# Training Script

In [56]:
import os, object_detection
import tensorflow as tf
from object_detection.utils import config_util
from object_detection.protos import pipeline_pb2
from google.protobuf import text_format

## Set up file structure and download chosen base model from Model Zoo

In [57]:
modelName = "640x640_model"
pretrainedModel = "ssd_mobilenet_v2_fpnlite_640x640_coco17_tpu-8"
pretrainedModelURL = "http://download.tensorflow.org/models/object_detection/tf2/20200711/ssd_mobilenet_v2_fpnlite_640x640_coco17_tpu-8.tar.gz"

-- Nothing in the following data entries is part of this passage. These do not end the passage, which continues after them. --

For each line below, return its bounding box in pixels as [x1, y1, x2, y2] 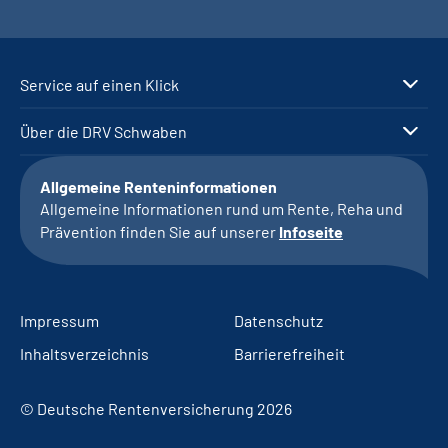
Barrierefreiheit [234, 343, 345, 363]
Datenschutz [234, 310, 323, 330]
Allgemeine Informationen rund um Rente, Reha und [40, 198, 403, 218]
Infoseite [279, 221, 343, 241]
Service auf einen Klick [20, 74, 179, 94]
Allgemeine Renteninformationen [40, 176, 277, 196]
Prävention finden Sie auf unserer [40, 221, 279, 241]
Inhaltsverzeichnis [20, 343, 149, 363]
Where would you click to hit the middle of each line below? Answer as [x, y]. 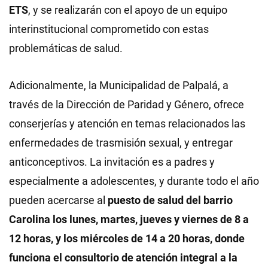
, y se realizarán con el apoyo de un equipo [128, 10]
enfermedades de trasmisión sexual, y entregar [121, 142]
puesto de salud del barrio [170, 200]
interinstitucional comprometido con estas [109, 29]
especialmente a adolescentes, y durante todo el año [134, 181]
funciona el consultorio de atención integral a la [123, 257]
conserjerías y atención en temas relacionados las [127, 123]
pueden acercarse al [58, 200]
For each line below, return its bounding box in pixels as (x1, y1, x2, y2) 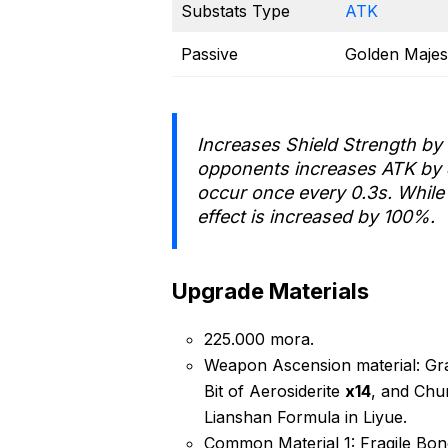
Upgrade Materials (172, 278, 369, 304)
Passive (181, 44, 238, 64)
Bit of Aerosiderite (204, 381, 345, 401)
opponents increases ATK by (197, 158, 446, 179)
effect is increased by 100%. (197, 206, 435, 227)
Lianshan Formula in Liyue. (204, 407, 407, 427)
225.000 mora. (204, 329, 314, 349)
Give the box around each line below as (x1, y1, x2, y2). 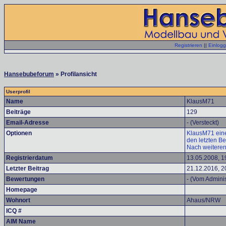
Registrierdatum (6, 154, 53, 161)
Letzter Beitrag (6, 165, 49, 172)
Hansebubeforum (4, 71, 54, 78)
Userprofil (6, 89, 30, 94)
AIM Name (6, 218, 36, 225)
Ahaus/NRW (187, 197, 220, 204)
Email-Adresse (6, 119, 49, 126)
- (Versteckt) (187, 119, 219, 126)
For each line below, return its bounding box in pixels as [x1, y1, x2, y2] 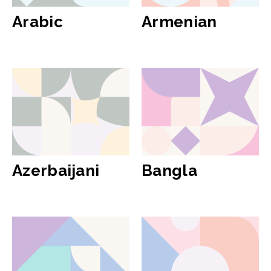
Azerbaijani [12, 162, 100, 180]
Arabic [12, 12, 63, 31]
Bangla [142, 162, 197, 180]
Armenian [142, 12, 217, 31]
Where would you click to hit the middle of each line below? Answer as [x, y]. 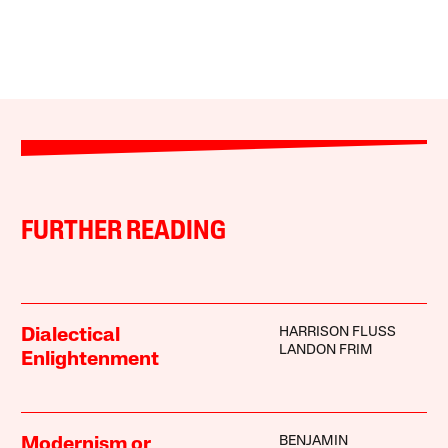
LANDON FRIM [325, 350]
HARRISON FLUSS [337, 332]
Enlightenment [90, 359]
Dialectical [71, 335]
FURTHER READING [124, 232]
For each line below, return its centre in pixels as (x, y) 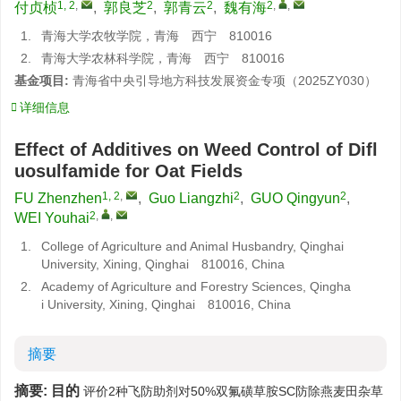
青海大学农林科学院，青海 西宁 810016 (163, 58)
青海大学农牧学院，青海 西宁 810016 (157, 36)
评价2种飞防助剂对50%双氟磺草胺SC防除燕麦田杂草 (233, 391)
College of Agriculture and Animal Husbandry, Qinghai (192, 246)
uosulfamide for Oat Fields (128, 171)
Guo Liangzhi (191, 198)
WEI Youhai (52, 218)
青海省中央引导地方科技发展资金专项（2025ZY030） (225, 81)

# Script sourced from Tensorflow: https://tensorflow-object-detection-api-tutorial.readthedocs.io/en/tensorflow-1.14/training.html
tfRecordScript = "generate_tfrecord.py"
labelMap = "label_map.pbtxt"

In [58]:
filePaths = {
    "WORKSPACE": os.path.join("TF", "workspace"),
    "SCRIPTS": os.path.join("TF", "scripts"),
    "APIMODEL": os.path.join("TF", "models"),
    "ANNOTATIONS": os.path.join("TF", "workspace", "annotations"),
    "IMAGES": os.path.join("TF", "workspace", "images"),
    "PRETRAINED_MODELS": os.path.join("TF", "workspace", "pretrained_models"),
    'MODELS': os.path.join('TF', 'workspace','models'),
    'CHECKPOINTS': os.path.join('TF', 'workspace','models', modelName), 
}

In [66]:
files = {
    'PIPELINE_CONFIG':os.path.join('TF', 'workspace','models', modelName, 'pipeline.config'),
    'TF_RECORD_SCRIPT': os.path.join(filePaths['SCRIPTS'], tfRecordScript),
    'LABELMAP': os.path.join(filePaths['ANNOTATIONS'], labelMap)
}

In [67]:
for path in filePaths.values():
    !mkdir -p {path}

In [68]:
if not os.path.exists(os.path.join(filePaths['APIMODEL'], 'research', 'object_detection')):
    !git clone https://github.com/tensorflow/models {filePaths['APIMODEL']}

In [69]:
!wget {pretrainedModelURL}
!mv {pretrainedModel+'.tar.gz'} {filePaths['PRETRAINED_MODELS']}
!cd {filePaths['PRETRAINED_MODELS']} && tar -zxvf {pretrainedModel+'.tar.gz'}
!cp {os.path.join(filePaths['PRETRAINED_MODELS'], pretrainedModel, 'pipeline.config')} {os.path.join(filePaths['CHECKPOINTS'])}

--2023-03-09 13:35:25--  http://download.tensorflow.org/models/object_detection/tf2/20200711/ssd_mobilenet_v2_fpnlite_640x640_coco17_tpu-8.tar.gz
Resolving download.tensorflow.org (download.tensorflow.org)... 172.217.169.80, 2a00:1450:4009:815::2010
Connecting to download.tensorflow.org (download.tensorflow.org)|172.217.169.80|:80... connected.
HTTP request sent, awaiting response... 200 OK
Length: 20518283 (20M) [application/x-tar]
Saving to: ‘ssd_mobilenet_v2_fpnlite_640x640_coco17_tpu-8.tar.gz’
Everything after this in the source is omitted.